● Aim of the exercise
Word for word, and without a single picture, repeat the entries.

● Task data
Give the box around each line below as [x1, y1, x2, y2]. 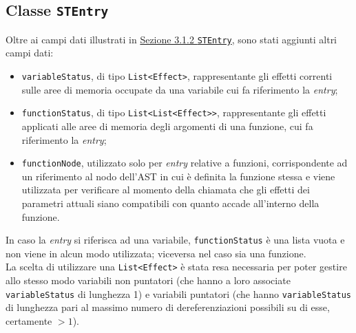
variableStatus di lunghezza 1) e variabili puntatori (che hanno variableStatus [6, 286, 351, 301]
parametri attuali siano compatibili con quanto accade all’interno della [21, 195, 320, 210]
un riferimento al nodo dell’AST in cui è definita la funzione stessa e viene [21, 169, 335, 183]
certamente [6, 313, 52, 327]
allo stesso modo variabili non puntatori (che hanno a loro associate [6, 273, 291, 288]
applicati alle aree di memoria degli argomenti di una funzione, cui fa [21, 118, 313, 133]
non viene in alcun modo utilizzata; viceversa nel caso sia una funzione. [6, 246, 306, 260]
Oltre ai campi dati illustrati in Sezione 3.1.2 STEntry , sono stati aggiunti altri [6, 32, 337, 46]
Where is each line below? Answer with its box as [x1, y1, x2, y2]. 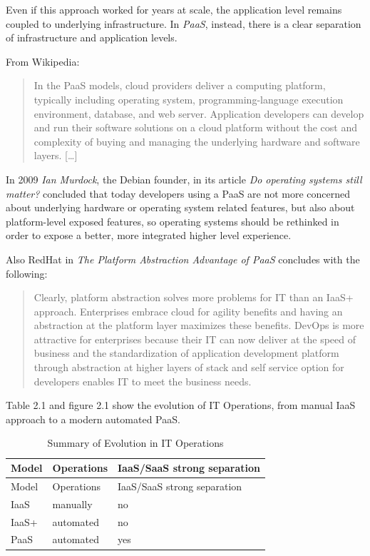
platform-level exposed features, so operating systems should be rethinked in [6, 213, 339, 228]
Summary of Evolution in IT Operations [47, 435, 224, 450]
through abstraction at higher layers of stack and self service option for [34, 360, 344, 375]
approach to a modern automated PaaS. [6, 411, 180, 426]
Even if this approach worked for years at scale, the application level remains [6, 2, 342, 16]
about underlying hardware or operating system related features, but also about [6, 200, 355, 215]
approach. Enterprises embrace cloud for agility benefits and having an [34, 303, 343, 318]
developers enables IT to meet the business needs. [34, 373, 252, 388]
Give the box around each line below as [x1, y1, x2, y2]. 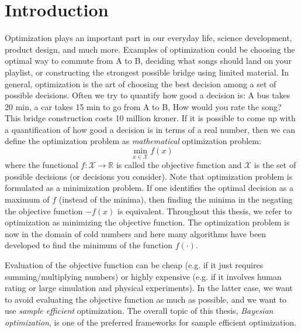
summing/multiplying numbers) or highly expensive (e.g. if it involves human [5, 270, 282, 282]
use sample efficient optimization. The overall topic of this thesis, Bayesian [5, 304, 274, 317]
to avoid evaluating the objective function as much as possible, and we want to [5, 293, 287, 305]
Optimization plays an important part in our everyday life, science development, [5, 32, 292, 44]
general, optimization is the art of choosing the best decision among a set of [5, 77, 276, 90]
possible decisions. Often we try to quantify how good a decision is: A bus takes [5, 89, 290, 101]
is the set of [254, 159, 296, 171]
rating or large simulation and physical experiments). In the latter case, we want [5, 282, 293, 294]
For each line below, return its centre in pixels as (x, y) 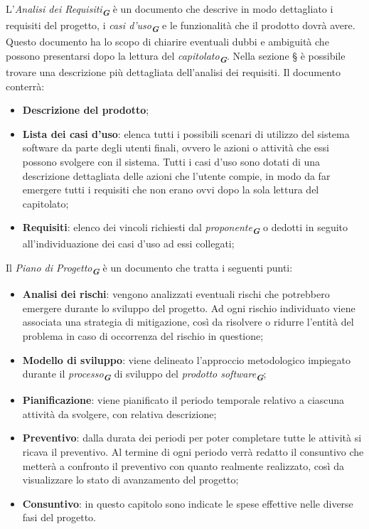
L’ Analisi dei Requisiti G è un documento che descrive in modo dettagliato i (170, 10)
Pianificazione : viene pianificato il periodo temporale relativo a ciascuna (183, 400)
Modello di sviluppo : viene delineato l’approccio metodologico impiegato (187, 359)
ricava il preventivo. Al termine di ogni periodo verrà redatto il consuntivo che (193, 452)
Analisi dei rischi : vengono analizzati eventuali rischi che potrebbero (176, 294)
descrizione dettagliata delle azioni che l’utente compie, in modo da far (176, 175)
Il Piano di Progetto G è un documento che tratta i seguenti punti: (149, 269)
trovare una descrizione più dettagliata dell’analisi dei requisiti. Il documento (173, 71)
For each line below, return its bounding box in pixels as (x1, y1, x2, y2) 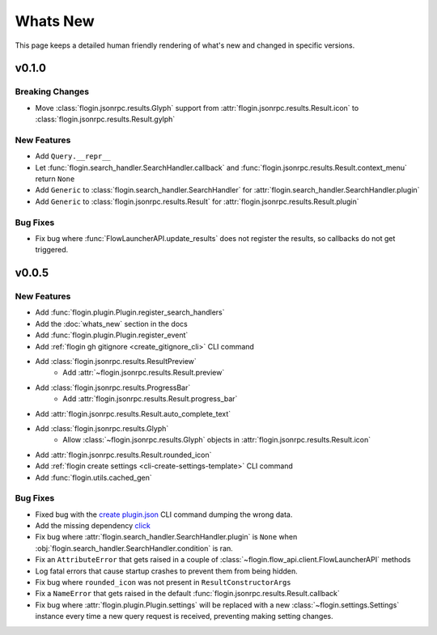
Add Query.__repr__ (35, 151, 111, 161)
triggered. (35, 245, 69, 255)
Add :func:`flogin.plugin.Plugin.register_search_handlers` (35, 307, 225, 317)
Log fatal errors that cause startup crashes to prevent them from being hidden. (35, 566, 299, 576)
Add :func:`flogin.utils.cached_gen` (35, 472, 153, 482)
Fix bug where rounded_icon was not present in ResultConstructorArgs (35, 578, 291, 587)
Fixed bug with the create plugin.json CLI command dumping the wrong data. (35, 510, 293, 519)
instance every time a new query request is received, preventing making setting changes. (35, 612, 333, 621)
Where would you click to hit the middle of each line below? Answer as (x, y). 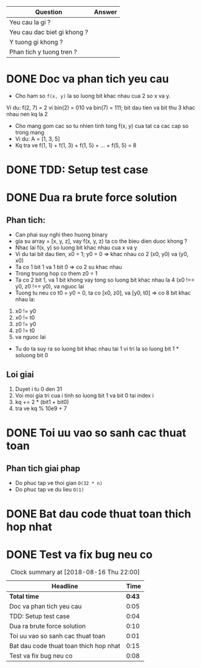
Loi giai (20, 374)
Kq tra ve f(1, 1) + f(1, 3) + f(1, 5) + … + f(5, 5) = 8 (76, 145)
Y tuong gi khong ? (36, 42)
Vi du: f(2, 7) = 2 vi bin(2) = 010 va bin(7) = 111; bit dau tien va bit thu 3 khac (101, 107)
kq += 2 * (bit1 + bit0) (42, 402)
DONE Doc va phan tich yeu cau (87, 79)
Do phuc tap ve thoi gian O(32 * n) (59, 482)
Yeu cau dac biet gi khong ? (49, 32)

● Exercise solution
Give the box around each line below as [x1, y1, x2, y2]. 
variableStatus di lunghezza 1) e variabili puntatori (che hanno variableStatus [6, 286, 351, 301]
parametri attuali siano compatibili con quanto accade all’interno della [21, 195, 320, 210]
un riferimento al nodo dell’AST in cui è definita la funzione stessa e viene [21, 169, 335, 183]
certamente [6, 313, 52, 327]
allo stesso modo variabili non puntatori (che hanno a loro associate [6, 273, 291, 288]
applicati alle aree di memoria degli argomenti di una funzione, cui fa [21, 118, 313, 133]
non viene in alcun modo utilizzata; viceversa nel caso sia una funzione. [6, 246, 306, 260]
Oltre ai campi dati illustrati in Sezione 3.1.2 STEntry , sono stati aggiunti altri [6, 32, 337, 46]
Where is each line below? Answer with its box as [x1, y1, x2, y2]. 
platform-level exposed features, so operating systems should be rethinked in [6, 213, 339, 228]
Summary of Evolution in IT Operations [47, 435, 224, 450]
through abstraction at higher layers of stack and self service option for [34, 360, 344, 375]
approach to a modern automated PaaS. [6, 411, 180, 426]
Even if this approach worked for years at scale, the application level remains [6, 2, 342, 16]
about underlying hardware or operating system related features, but also about [6, 200, 355, 215]
approach. Enterprises embrace cloud for agility benefits and having an [34, 303, 343, 318]
developers enables IT to meet the business needs. [34, 373, 252, 388]
Give the box around each line below as [x1, y1, x2, y2]. 
summing/multiplying numbers) or highly expensive (e.g. if it involves human [5, 270, 282, 282]
use sample efficient optimization. The overall topic of this thesis, Bayesian [5, 304, 274, 317]
to avoid evaluating the objective function as much as possible, and we want to [5, 293, 287, 305]
Optimization plays an important part in our everyday life, science development, [5, 32, 292, 44]
general, optimization is the art of choosing the best decision among a set of [5, 77, 276, 90]
possible decisions. Often we try to quantify how good a decision is: A bus takes [5, 89, 290, 101]
is the set of [254, 159, 296, 171]
rating or large simulation and physical experiments). In the latter case, we want [5, 282, 293, 294]
For each line below, return its centre in pixels as (x, y) 
L’ Analisi dei Requisiti G è un documento che descrive in modo dettagliato i (170, 10)
Pianificazione : viene pianificato il periodo temporale relativo a ciascuna (183, 400)
Modello di sviluppo : viene delineato l’approccio metodologico impiegato (187, 359)
ricava il preventivo. Al termine di ogni periodo verrà redatto il consuntivo che (193, 452)
Analisi dei rischi : vengono analizzati eventuali rischi che potrebbero (176, 294)
descrizione dettagliata delle azioni che l’utente compie, in modo da far (176, 175)
Il Piano di Progetto G è un documento che tratta i seguenti punti: (149, 269)
trovare una descrizione più dettagliata dell’analisi dei requisiti. Il documento (173, 71)
For each line below, return its bounding box in pixels as (x1, y1, x2, y2) 
Add Query.__repr__ (35, 151, 111, 161)
triggered. (35, 245, 69, 255)
Add :func:`flogin.plugin.Plugin.register_search_handlers` (35, 307, 225, 317)
Log fatal errors that cause startup crashes to prevent them from being hidden. (35, 566, 299, 576)
Add :func:`flogin.utils.cached_gen` (35, 472, 153, 482)
Fix bug where rounded_icon was not present in ResultConstructorArgs (35, 578, 291, 587)
Fixed bug with the create plugin.json CLI command dumping the wrong data. (35, 510, 293, 519)
instance every time a new query request is received, preventing making setting changes. (35, 612, 333, 621)
Where would you click to hit the middle of each line below? Answer as (x, y). 
Loi giai (20, 374)
Kq tra ve f(1, 1) + f(1, 3) + f(1, 5) + … + f(5, 5) = 8 (76, 145)
Y tuong gi khong ? (36, 42)
Vi du: f(2, 7) = 2 vi bin(2) = 010 va bin(7) = 111; bit dau tien va bit thu 3 khac (101, 107)
kq += 2 * (bit1 + bit0) (42, 402)
DONE Doc va phan tich yeu cau (87, 79)
Do phuc tap ve thoi gian O(32 * n) (59, 482)
Yeu cau dac biet gi khong ? (49, 32)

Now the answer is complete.